Figure 12b shows the Urban and Regional Planning cluster classified in the set of emerging or declining themes. The main themes grouped in this cluster are urban planning, regional planning, land use, construction, smart cities, and economic and social analysis, among others. The horizontal and vertical growth of cities has generated problems related to highway congestion, public transportation, public services, and pollution, among others, which can be addressed with urban and regional planning exercises [136,137,138]. Therefore, trends are observed towards the adoption of various approaches to support the planning activities of cities and their environments, such as sensors, cloud computing, Internet of Things, artificial intelligence, big data, geographic information systems, and smart devices [139,140,141]. These approaches are integrated into the concept of smart cities, in which large volumes of information are captured, processed, and analyzed to support decision-making processes focused on improving and optimizing various aspects of cities. As it is emerging, it is expected that various efforts will be made to develop methodologies and tools for the integration of information flows from smart cities with highway planning activities in the coming years.

Basic and Transversal Themes

According to the thematic map analysis, the Highway Planning Fundamentals cluster was the only cluster classified in the set of basic themes. The main themes grouped in this cluster are highway design, highway engineering, construction process, cost estimating, cost analysis, and risk assessment, among others (see Figure 13). There is a trend towards adopting technologies and methodologies to support highway design and engineering processes through cost, risk, and construction analyses, which are part of the fundamental activities of highway planning. There is a growing interest in adopting emerging approaches to visualize digital models of highway projects, such as BIM models, virtual reality environments, point cloud models, and aerial photogrammetry models [20,142,143,144,145,146,147]. A better visualization contributes to a better understanding of the project by the actors in charge of the decision-making processes.
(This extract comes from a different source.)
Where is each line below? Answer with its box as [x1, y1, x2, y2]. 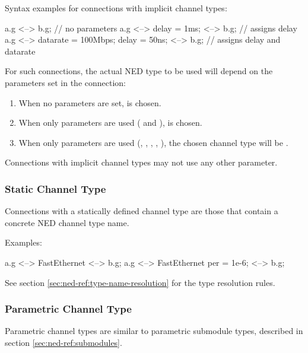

Thus, better visualization of the projects contributes to increasing the quality of the results of highway planning, considering that in highway projects, the decision-making processes are crucial and characterized by a multidisciplinary nature [148]. In addition to this, there is a growing interest in the study and adoption of delivery methods for highway projects, such as public–private partnerships, design–build, build–operate–transfer, and integrated project delivery (IPD) [149,150].

4.3. Trend Analysis

4.3.1. The Trend of the Most Relevant Words

The evolution of the Keywords Plus in the period from January 2015 to September 2021 shows that words such as highway planning, highway and street, and highway construction have a growing behavior, which corresponds to an increase in the interest of researchers for the study of issues related to the highway planning topic. Words such as decision making, highway engineering, optimization, and construction show an outstanding increase within the research topic, but it is still reduced with less than 100 words in the period analyzed. Other words such as transportation, motor transportation, and design have a high frequency of occurrence but show a decreasing trend within the topic of highway planning. Despite this, it stands out that there is a growing trend of the words with the highest frequency of occurrence, which coincides with the growing trend of research on the topic of highway planning (see Figure 14). The words shown in Figure 14 correspond to the words with the highest frequency of occurrence in the sample documents analyzed (see Section 4.2.1).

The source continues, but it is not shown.